滟姬被那青烟呛着,咳嗽了几声,注意到戚函的目光。

她抬头,略有些尴尬地笑,“奴家手拙,让你见笑了。

” 戚函轻轻地抬手,替她擦拭着脸上的泥灰。

他的声音,微带着一丝沙哑,“为什么不走?” 滟姬看着他,微笑着,用平淡的语气道:“我是你的。

” 他无法思考,也不想去思考。

那一刻,他唯一想做的,只有一件事:他伸手,揽她入怀,不由分说地吻上了她的唇。

她睁大了眼睛,有了一瞬的挣扎。

只是,随即,她温顺地闭上了眼睛,小心翼翼地回应他。

初始时,只是试探的碰触,拙劣的舔舐。

那始终不可一世,带着轻蔑眼神的少年,竟也有这般未经世事的青涩。

她不禁微笑,轻咬着他的下唇。

那种微微的酥麻,如同最挑衅地煽动。

而那煽动之后,便勾起了最狂热的回潮。

无法按耐,不能克制。

一夜的轰鸣的雷声,落在肌肤上的雨水的温度,压抑而激烈的喘息……若干年后,依然刻进了肌骨,无法磨灭…… …… 美人如刀[中] 番外—— 那一夜之后,戚函才明白,即使得到了,也无法将自己心底的狂躁减轻一丝一毫。

而滟姬却恰恰相反,她的平静温顺,就像是柔水一般。

她说过,她是他的,于是,她安静地走在他身后,无论他的步调是快还是慢,只要他回头,便能看见,她停步,笑得温柔。

然而,那种温柔,让他的思绪如绞,不得平复。

一把刀就能换来的温柔,有多少分量?他还清楚地记得,在他拿出那把刀之前,她穿着大红的嫁衣,为另一个男人微笑…… 他自己都不知道,自己的心绪竟能被这些想法完全占据,直到有人挡在了他面前,他才回过神来。

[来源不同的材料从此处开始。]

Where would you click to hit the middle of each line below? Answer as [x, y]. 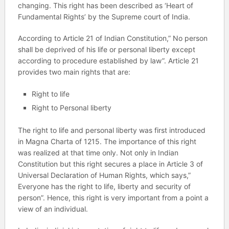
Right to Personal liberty [71, 108]
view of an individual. [53, 209]
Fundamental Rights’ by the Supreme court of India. [104, 17]
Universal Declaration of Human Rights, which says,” [104, 175]
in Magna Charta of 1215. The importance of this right [107, 141]
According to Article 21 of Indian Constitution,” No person [112, 38]
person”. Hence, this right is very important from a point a [113, 197]
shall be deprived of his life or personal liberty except [106, 49]
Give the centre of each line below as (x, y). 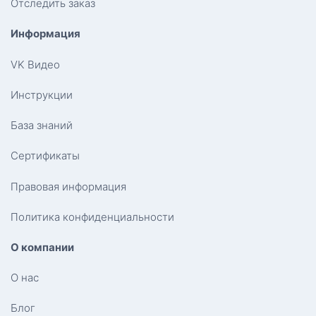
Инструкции (42, 95)
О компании (42, 247)
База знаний (42, 126)
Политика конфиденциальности (92, 217)
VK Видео (35, 64)
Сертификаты (45, 156)
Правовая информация (68, 186)
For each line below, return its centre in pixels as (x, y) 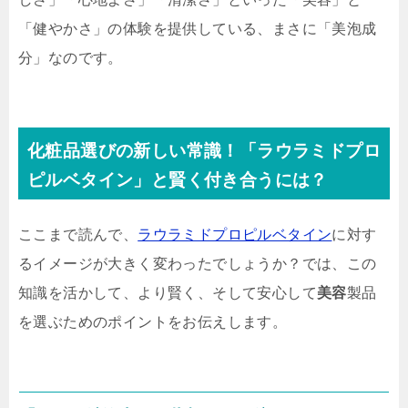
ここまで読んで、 (78, 235)
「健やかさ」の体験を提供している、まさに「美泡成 (198, 29)
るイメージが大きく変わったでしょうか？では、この (198, 264)
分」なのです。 (71, 58)
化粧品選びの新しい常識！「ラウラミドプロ (204, 151)
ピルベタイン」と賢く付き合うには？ (178, 180)
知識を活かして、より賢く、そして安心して (168, 293)
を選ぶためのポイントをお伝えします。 (153, 322)

来者,是两名男子,皆是三十上下,肤色黝黑,身强体壮。

“当家的……”一名男子开口,恭敬道。

戚函抬眸,道:“我知道了,随你们回去就是了。

” 他转身,看着滟姬,“你不必再跟着我了。

” 滟姬一惊,脸上的笑容消失。

戚函的嘴角带着笑意,眉峰轻挑,道:“你也看到了,我现在被神霄派追杀,你跟着我,就不怕牵连?何况,我戚氏门规,弟子均要隐姓埋名,避居山野。

跟着我,可就再也看不到这花花世界了。

……你现在已获了自由身,难道不该感激我?” 滟姬几步走上前,轻拉着他的衣袖,“奴家已经是你的人了,若是奴家有什么不对的地方,奴家改就是了。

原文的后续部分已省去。